Requirement
Exact copies of the lines from the start of the records through the line with "getGameRating - GET (70, 221)" are what the answer must hold; pictures are not part of it.

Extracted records
* * * *
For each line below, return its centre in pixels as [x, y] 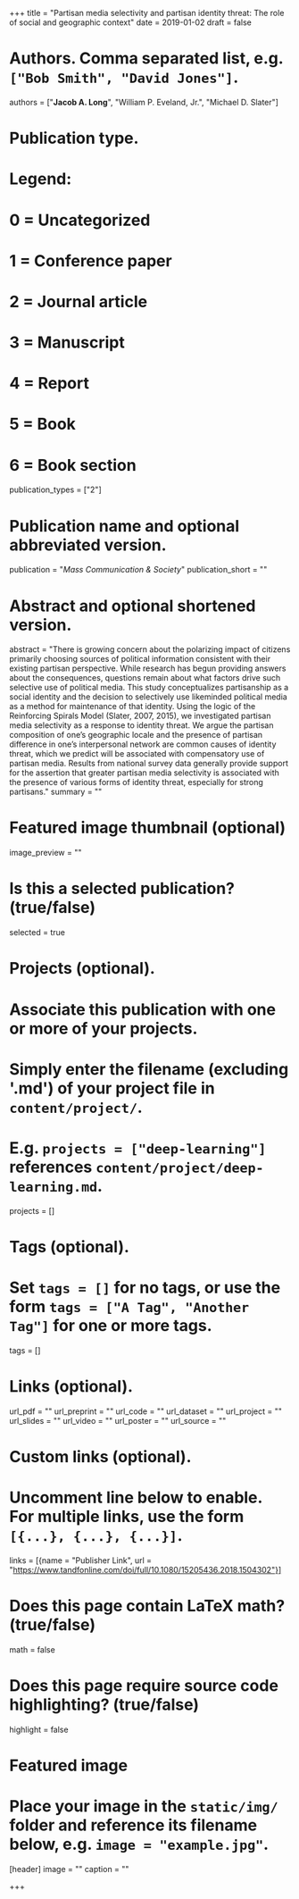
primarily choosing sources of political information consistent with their [140, 659]
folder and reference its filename [133, 1825]
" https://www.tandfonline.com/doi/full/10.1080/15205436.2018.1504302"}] [145, 1569]
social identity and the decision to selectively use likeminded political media [148, 697]
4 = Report [49, 384]
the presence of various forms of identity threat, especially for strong [136, 782]
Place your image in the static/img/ [144, 1807]
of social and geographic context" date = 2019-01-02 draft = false [130, 22]
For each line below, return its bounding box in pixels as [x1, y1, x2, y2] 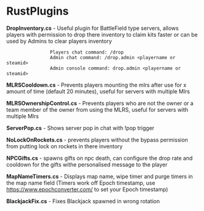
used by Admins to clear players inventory [6, 37, 113, 45]
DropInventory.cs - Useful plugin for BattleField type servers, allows [6, 24, 179, 32]
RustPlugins [6, 4, 69, 18]
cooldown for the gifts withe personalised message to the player [6, 160, 168, 168]
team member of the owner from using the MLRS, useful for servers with [6, 105, 189, 113]
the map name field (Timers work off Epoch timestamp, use [6, 179, 155, 187]
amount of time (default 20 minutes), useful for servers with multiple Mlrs [6, 87, 190, 95]
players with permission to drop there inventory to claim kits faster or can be [6, 30, 198, 38]
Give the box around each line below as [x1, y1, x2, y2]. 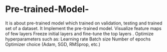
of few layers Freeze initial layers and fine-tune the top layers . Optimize [5, 30, 154, 36]
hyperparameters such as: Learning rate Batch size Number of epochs [5, 36, 151, 42]
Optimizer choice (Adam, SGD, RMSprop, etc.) [5, 41, 101, 47]
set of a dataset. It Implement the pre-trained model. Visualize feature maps [5, 25, 162, 31]
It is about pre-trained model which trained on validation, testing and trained [5, 20, 162, 26]
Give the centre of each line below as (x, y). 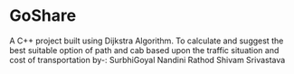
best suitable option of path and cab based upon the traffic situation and (144, 50)
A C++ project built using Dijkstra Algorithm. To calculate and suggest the (147, 41)
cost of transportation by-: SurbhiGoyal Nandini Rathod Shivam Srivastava (147, 60)
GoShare (43, 16)
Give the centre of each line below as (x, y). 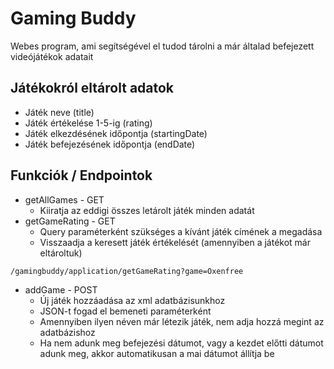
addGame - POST (61, 289)
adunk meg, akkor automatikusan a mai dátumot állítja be (157, 353)
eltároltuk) (61, 253)
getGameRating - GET (70, 221)
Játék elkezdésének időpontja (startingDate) (116, 133)
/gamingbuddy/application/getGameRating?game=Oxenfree (127, 271)
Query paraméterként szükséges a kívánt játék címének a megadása (181, 231)
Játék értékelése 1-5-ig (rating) (88, 123)
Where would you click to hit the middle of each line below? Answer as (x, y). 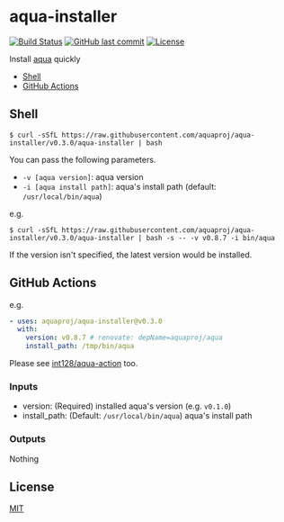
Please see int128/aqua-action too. (74, 364)
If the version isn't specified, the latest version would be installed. (131, 255)
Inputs (24, 386)
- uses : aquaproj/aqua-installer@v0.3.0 (86, 321)
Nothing (24, 459)
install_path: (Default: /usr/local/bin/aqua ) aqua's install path (137, 416)
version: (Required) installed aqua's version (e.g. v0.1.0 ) (127, 406)
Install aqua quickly (45, 58)
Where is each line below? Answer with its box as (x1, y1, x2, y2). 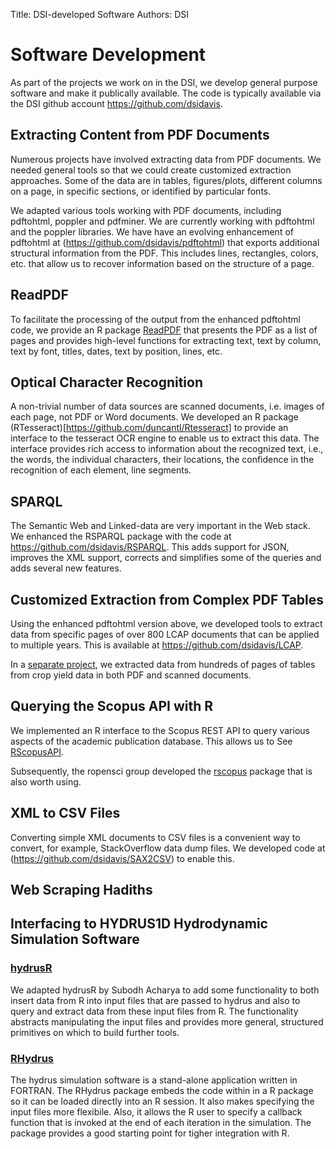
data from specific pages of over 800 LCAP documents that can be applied (10, 629, 320, 640)
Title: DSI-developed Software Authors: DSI (10, 9, 190, 20)
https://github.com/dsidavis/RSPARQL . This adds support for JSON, (10, 541, 290, 553)
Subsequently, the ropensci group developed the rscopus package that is (10, 765, 313, 777)
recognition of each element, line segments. (10, 464, 192, 476)
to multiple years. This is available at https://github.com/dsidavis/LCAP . (10, 639, 304, 651)
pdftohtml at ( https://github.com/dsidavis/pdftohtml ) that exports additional (10, 236, 320, 248)
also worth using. (10, 775, 82, 788)
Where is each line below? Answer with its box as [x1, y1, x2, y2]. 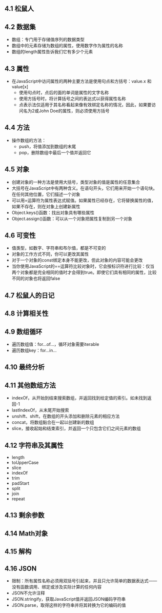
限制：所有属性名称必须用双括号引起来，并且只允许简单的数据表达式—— [11, 578, 157, 584]
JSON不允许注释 [11, 590, 45, 596]
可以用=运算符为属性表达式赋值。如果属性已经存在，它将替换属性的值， [11, 197, 156, 203]
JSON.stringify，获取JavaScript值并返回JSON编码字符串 [11, 596, 126, 602]
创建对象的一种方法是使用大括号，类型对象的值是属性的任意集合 [11, 179, 140, 185]
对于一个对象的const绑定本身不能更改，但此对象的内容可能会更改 [11, 257, 143, 263]
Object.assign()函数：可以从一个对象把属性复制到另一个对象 [11, 216, 133, 221]
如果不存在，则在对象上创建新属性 [11, 203, 81, 209]
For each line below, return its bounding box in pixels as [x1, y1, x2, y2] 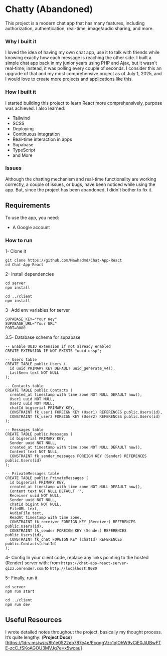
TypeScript [12, 147, 36, 153]
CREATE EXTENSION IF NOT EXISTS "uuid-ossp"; [5, 348, 102, 353]
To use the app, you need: [5, 214, 59, 221]
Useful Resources [5, 615, 62, 624]
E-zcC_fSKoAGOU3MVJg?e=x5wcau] [5, 645, 82, 651]
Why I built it [5, 38, 37, 45]
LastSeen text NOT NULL [10, 370, 59, 375]
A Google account [12, 224, 50, 230]
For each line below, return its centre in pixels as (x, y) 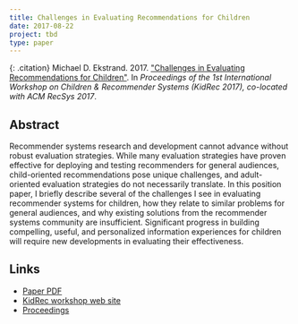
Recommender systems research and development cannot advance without (149, 146)
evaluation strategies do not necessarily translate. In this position (162, 184)
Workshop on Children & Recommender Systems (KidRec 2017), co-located (149, 87)
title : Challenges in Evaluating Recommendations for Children (130, 17)
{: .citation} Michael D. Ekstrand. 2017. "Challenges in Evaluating (127, 68)
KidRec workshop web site (71, 300)
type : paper (31, 43)
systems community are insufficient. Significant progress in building (134, 222)
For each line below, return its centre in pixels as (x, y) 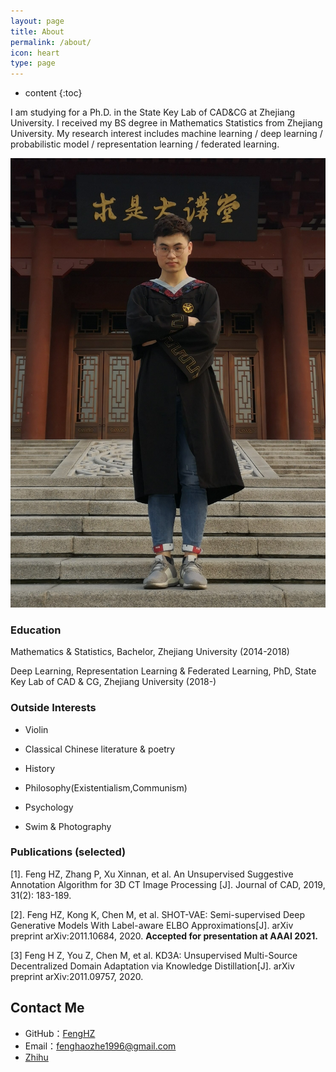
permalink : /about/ (51, 42)
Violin (36, 729)
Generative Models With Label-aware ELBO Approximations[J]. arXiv (152, 925)
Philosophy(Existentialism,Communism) (106, 787)
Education (36, 630)
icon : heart (35, 53)
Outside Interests (53, 708)
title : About (37, 31)
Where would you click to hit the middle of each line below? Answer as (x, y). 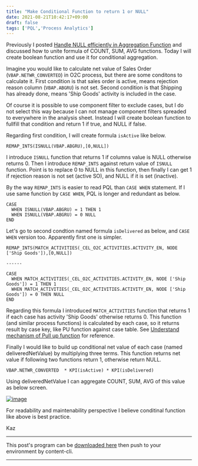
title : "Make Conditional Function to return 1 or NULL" (77, 12)
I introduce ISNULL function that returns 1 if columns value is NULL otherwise (99, 157)
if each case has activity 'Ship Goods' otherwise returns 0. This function (94, 317)
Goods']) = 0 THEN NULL (35, 295)
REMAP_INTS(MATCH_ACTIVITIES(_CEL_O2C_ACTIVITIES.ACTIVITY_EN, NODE (92, 248)
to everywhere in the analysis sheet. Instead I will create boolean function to (99, 118)
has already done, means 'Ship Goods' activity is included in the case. (91, 94)
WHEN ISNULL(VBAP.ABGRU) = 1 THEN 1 (56, 210)
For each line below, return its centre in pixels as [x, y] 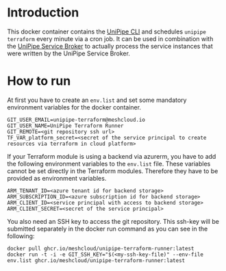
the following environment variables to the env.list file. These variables [109, 164]
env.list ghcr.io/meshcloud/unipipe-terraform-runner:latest [96, 260]
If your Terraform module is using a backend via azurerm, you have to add [112, 156]
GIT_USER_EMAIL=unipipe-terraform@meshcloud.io [76, 120]
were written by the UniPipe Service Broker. [68, 53]
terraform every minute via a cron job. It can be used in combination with [110, 38]
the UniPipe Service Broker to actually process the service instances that [110, 46]
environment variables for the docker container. [74, 107]
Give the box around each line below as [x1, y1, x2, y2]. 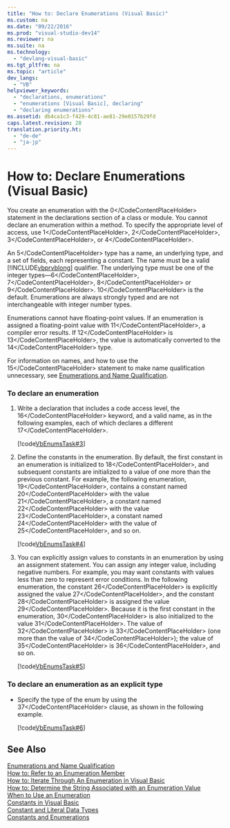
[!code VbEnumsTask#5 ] [17, 662, 86, 671]
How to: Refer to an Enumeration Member [7, 769, 126, 778]
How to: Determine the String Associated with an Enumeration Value [7, 784, 201, 792]
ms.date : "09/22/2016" [7, 23, 73, 30]
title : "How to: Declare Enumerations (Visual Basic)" [7, 10, 169, 17]
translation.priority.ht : [7, 126, 82, 133]
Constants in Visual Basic [7, 798, 79, 807]
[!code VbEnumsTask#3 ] [17, 440, 86, 448]
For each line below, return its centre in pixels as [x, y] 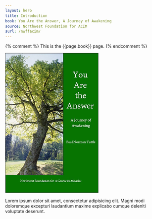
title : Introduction [26, 16]
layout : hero [19, 10]
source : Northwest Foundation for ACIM [46, 26]
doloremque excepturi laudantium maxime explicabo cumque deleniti [76, 206]
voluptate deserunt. [25, 212]
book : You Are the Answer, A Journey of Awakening [58, 21]
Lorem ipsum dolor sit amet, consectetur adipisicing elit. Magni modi [75, 201]
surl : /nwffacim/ [23, 32]
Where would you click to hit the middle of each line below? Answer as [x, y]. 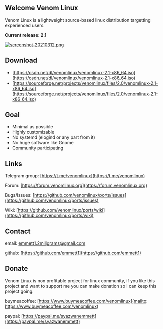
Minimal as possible [33, 127]
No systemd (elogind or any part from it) [54, 137]
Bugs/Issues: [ [20, 195]
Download [21, 61]
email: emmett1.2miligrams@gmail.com [45, 243]
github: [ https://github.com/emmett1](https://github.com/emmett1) [73, 253]
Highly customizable [33, 132]
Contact [18, 231]
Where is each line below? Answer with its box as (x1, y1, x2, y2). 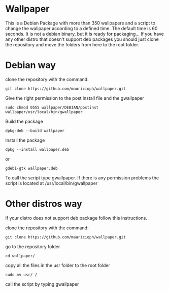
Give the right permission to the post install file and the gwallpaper (5, 95, 145, 101)
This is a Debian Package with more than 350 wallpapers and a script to (5, 20, 156, 26)
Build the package (5, 118, 43, 124)
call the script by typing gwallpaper (5, 281, 79, 287)
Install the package (5, 137, 45, 143)
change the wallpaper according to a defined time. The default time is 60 (5, 25, 158, 31)
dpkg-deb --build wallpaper (5, 128, 65, 133)
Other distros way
* * * *
Task answer
For each line below, return its centre in pixels as [x, y] 
primarily choosing sources of political information consistent with their [140, 659]
folder and reference its filename [133, 1825]
" https://www.tandfonline.com/doi/full/10.1080/15205436.2018.1504302"}] [145, 1569]
social identity and the decision to selectively use likeminded political media [148, 697]
4 = Report [49, 384]
the presence of various forms of identity threat, especially for strong [136, 782]
Place your image in the static/img/ [144, 1807]
of social and geographic context" date = 2019-01-02 draft = false [130, 22]
For each line below, return its bounding box in pixels as [x1, y1, x2, y2] 
used by Admins to clear players inventory [6, 37, 113, 45]
DropInventory.cs - Useful plugin for BattleField type servers, allows [6, 24, 179, 32]
RustPlugins [6, 4, 69, 18]
cooldown for the gifts withe personalised message to the player [6, 160, 168, 168]
team member of the owner from using the MLRS, useful for servers with [6, 105, 189, 113]
the map name field (Timers work off Epoch timestamp, use [6, 179, 155, 187]
amount of time (default 20 minutes), useful for servers with multiple Mlrs [6, 87, 190, 95]
players with permission to drop there inventory to claim kits faster or can be [6, 30, 198, 38]
Give the box around each line below as [x1, y1, x2, y2]. 
of few layers Freeze initial layers and fine-tune the top layers . Optimize [5, 30, 154, 36]
hyperparameters such as: Learning rate Batch size Number of epochs [5, 36, 151, 42]
Optimizer choice (Adam, SGD, RMSprop, etc.) [5, 41, 101, 47]
set of a dataset. It Implement the pre-trained model. Visualize feature maps [5, 25, 162, 31]
It is about pre-trained model which trained on validation, testing and trained [5, 20, 162, 26]
Give the centre of each line below as (x, y). 
best suitable option of path and cab based upon the traffic situation and (144, 50)
A C++ project built using Dijkstra Algorithm. To calculate and suggest the (147, 41)
cost of transportation by-: SurbhiGoyal Nandini Rathod Shivam Srivastava (147, 60)
GoShare (43, 16)
Give the centre of each line below as (x, y). 
addGame - POST (61, 289)
adunk meg, akkor automatikusan a mai dátumot állítja be (157, 353)
eltároltuk) (61, 253)
getGameRating - GET (70, 221)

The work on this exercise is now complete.